### WHAT YOU HAVE TO DO
If a line in the records below holds the string "time", count it, and state only the final count.

▬▬▬

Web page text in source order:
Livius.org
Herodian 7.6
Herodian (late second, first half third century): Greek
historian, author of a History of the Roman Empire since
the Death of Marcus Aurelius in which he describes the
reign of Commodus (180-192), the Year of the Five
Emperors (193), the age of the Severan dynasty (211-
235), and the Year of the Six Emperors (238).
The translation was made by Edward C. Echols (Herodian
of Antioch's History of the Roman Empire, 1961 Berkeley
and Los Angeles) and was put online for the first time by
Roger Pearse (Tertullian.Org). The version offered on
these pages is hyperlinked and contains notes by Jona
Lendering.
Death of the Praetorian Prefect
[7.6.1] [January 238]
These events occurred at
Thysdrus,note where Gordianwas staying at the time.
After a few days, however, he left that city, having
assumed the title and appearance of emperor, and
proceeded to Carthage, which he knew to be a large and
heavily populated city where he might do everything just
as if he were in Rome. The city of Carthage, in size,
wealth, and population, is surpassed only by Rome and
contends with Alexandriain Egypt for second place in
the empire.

▬▬▬

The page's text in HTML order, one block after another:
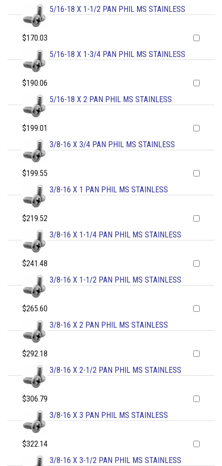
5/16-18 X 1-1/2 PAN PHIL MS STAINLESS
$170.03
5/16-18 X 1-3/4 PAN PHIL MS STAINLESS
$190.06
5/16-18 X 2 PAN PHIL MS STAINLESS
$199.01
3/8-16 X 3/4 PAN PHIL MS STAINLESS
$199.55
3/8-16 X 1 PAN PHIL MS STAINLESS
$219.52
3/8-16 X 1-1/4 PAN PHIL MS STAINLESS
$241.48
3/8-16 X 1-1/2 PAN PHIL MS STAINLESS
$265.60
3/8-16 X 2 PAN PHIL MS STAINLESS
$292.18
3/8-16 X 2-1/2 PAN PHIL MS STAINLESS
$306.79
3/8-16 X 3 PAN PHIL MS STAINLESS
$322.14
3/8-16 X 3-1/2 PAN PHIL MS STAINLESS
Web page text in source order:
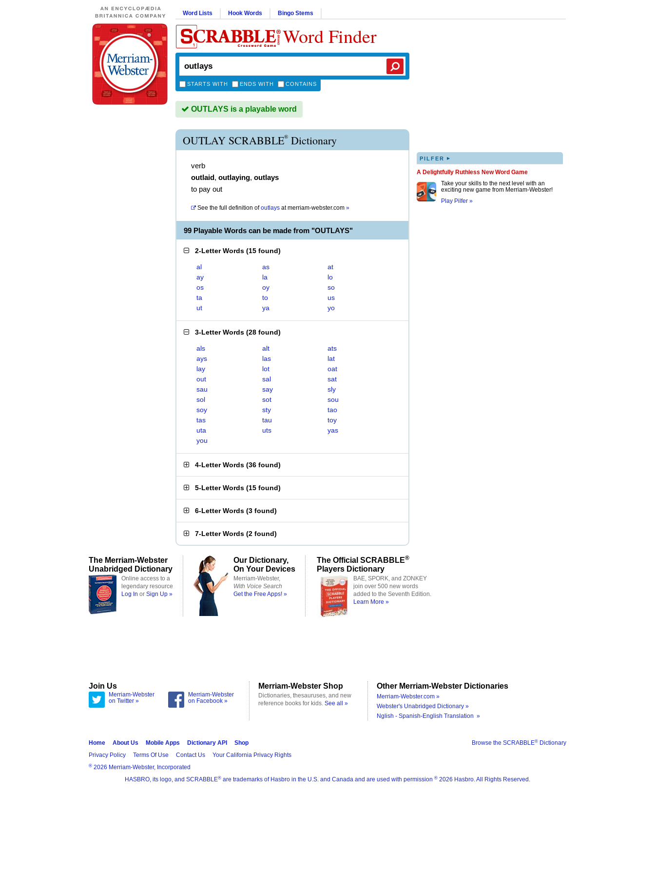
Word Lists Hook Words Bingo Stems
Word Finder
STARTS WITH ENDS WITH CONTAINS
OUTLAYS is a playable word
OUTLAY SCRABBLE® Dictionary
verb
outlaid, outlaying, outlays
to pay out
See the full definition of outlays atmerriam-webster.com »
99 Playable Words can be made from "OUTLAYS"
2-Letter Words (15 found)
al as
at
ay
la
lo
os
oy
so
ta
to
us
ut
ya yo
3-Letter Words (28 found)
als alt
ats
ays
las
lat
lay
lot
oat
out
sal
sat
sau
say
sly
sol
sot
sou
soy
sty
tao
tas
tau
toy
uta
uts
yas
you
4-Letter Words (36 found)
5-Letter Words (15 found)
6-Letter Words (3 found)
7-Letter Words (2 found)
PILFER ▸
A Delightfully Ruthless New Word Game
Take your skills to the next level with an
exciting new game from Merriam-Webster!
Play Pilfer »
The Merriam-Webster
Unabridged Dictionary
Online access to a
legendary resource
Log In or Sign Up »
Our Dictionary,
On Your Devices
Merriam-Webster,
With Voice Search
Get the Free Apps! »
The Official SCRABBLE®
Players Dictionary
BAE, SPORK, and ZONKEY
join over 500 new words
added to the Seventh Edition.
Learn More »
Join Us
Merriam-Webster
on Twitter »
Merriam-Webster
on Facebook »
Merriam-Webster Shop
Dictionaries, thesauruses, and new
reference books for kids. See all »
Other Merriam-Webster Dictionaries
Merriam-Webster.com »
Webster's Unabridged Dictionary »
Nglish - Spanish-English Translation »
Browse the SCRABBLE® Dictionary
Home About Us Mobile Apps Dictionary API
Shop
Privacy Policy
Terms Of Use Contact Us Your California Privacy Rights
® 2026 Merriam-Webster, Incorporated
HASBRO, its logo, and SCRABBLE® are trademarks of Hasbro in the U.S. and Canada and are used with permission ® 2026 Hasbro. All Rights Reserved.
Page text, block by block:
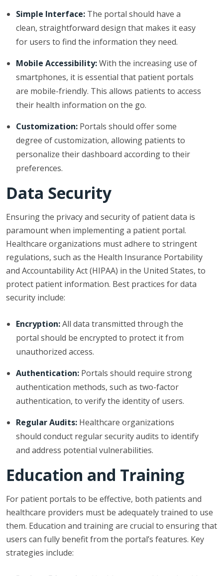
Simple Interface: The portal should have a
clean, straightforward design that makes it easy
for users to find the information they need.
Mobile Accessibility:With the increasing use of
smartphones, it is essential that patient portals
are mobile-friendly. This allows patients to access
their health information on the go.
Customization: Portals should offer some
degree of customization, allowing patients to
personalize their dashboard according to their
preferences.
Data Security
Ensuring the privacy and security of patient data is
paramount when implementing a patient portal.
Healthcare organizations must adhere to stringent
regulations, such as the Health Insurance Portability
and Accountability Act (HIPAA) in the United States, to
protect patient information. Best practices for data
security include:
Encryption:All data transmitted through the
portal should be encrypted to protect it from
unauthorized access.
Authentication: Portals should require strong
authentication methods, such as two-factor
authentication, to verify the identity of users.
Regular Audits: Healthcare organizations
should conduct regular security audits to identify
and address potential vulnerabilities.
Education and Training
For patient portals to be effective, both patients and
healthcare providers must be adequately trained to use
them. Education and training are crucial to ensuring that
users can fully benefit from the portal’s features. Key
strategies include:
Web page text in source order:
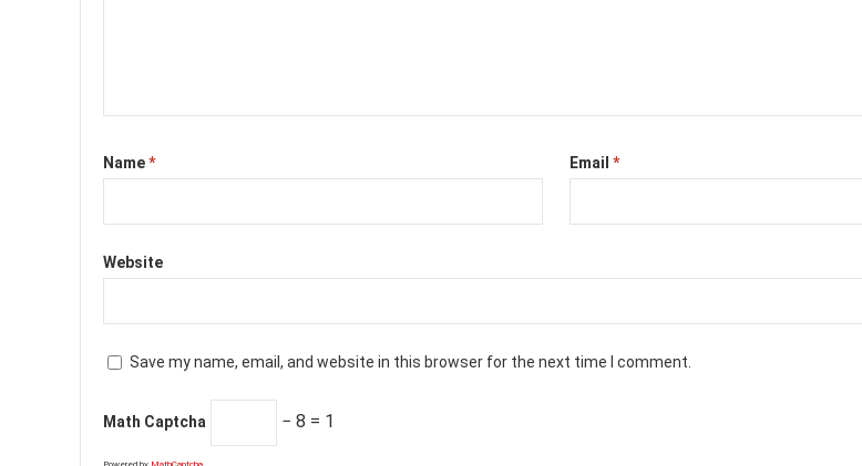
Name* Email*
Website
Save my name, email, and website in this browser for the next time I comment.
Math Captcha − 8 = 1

▬▬▬

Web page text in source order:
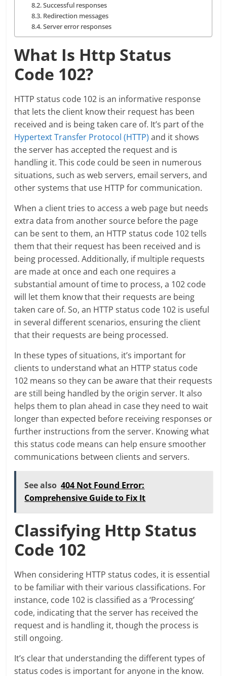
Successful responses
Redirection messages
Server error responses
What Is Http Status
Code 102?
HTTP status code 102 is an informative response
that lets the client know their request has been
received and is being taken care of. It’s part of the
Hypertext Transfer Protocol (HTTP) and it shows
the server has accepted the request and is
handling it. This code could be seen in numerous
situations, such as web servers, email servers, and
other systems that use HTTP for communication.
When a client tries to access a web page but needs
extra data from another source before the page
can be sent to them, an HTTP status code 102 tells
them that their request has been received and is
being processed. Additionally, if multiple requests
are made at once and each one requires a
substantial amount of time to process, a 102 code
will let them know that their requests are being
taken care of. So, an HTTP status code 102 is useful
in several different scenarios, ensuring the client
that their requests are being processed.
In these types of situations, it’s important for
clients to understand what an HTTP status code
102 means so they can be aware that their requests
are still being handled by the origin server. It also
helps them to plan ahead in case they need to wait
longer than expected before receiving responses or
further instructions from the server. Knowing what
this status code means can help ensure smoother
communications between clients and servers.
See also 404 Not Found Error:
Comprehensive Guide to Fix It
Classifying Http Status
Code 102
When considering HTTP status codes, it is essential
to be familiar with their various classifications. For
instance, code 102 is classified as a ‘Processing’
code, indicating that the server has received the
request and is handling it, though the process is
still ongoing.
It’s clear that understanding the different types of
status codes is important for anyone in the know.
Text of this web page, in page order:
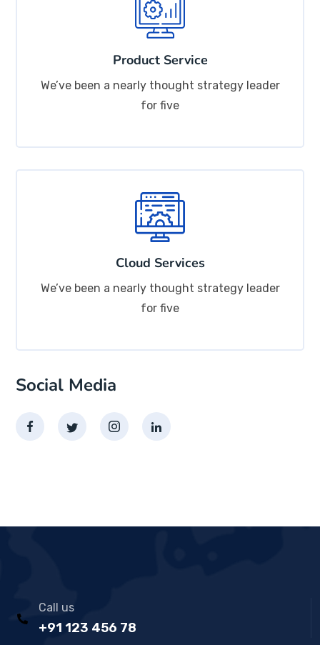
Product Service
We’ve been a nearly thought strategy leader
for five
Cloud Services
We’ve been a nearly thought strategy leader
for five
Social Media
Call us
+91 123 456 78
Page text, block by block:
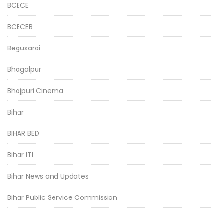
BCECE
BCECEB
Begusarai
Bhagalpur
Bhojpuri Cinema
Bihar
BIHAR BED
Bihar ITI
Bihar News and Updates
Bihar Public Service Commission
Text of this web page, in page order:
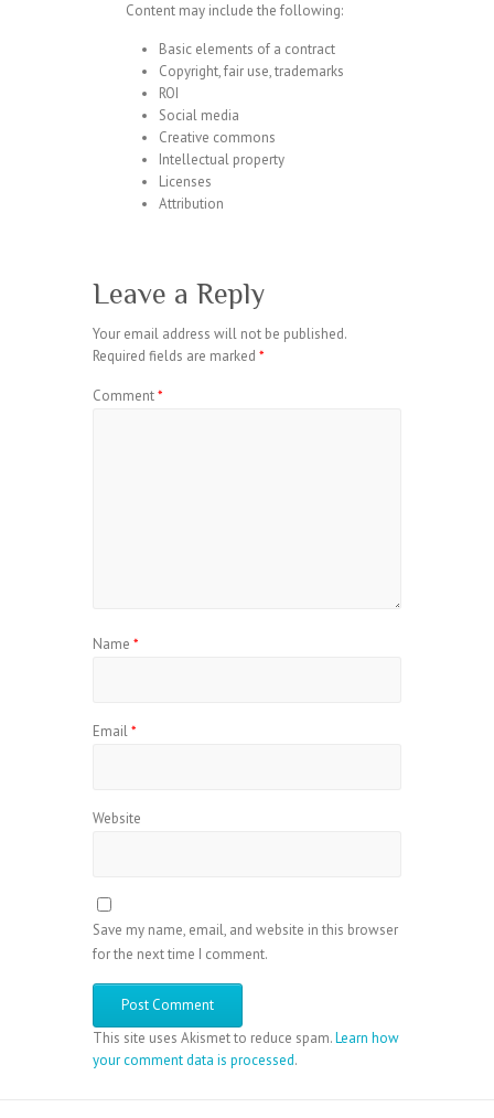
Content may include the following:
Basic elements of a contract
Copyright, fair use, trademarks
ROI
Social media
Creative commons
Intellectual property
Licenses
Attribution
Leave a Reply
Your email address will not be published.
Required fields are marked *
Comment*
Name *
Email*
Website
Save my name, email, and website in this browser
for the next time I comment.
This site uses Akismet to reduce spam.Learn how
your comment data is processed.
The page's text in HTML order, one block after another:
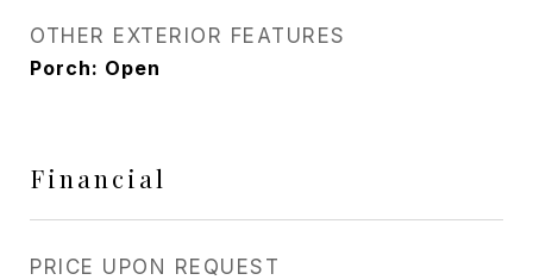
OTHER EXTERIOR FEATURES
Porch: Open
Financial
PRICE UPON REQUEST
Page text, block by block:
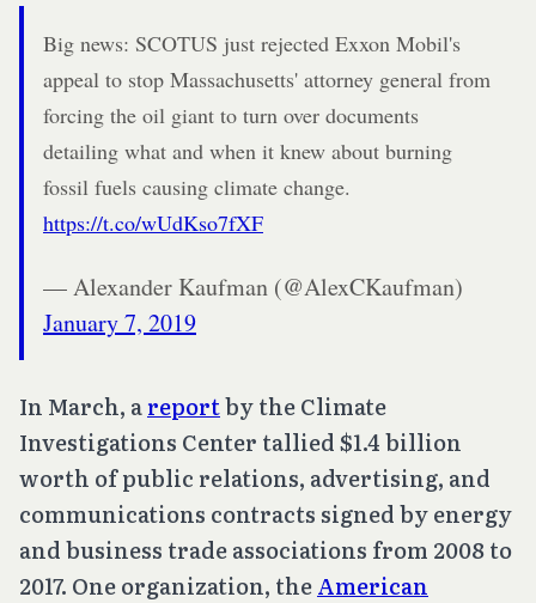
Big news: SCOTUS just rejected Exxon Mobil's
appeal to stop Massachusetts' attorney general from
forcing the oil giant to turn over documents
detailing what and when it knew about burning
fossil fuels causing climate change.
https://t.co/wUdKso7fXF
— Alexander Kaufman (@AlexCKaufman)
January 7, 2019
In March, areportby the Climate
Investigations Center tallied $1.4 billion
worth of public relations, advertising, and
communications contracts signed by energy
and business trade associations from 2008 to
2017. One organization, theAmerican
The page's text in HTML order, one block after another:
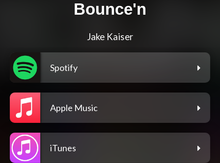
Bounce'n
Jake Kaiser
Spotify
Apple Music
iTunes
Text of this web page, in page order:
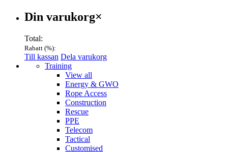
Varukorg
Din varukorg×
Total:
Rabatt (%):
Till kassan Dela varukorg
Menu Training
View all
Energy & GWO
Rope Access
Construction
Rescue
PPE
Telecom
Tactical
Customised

▬▬▬

### RESULT
5